--- Input data ---
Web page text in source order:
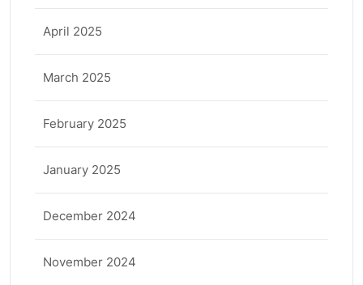
April 2025
March 2025
February 2025
January 2025
December 2024
November 2024
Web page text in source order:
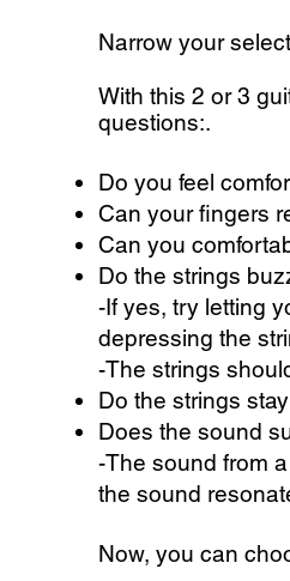
Narrow your
With this 2 or 3
questions:.
Do you feel
Can your fingers
Can you
Do the strings
-If yes, try letting
depressing the
-The strings
Do the strings
Does the sound
-The sound from
the sound
Now, you can

--- Task statement ---
Return the listing unchanged, but drop every picture.

--- Output for this exercise ---
Web page text in source order:
April 2025
March 2025
February 2025
January 2025
December 2024
November 2024
Web page text in source order:
Narrow your
With this 2 or 3
questions:.
Do you feel
Can your fingers
Can you
Do the strings
-If yes, try letting
depressing the
-The strings
Do the strings
Does the sound
-The sound from
the sound
Now, you can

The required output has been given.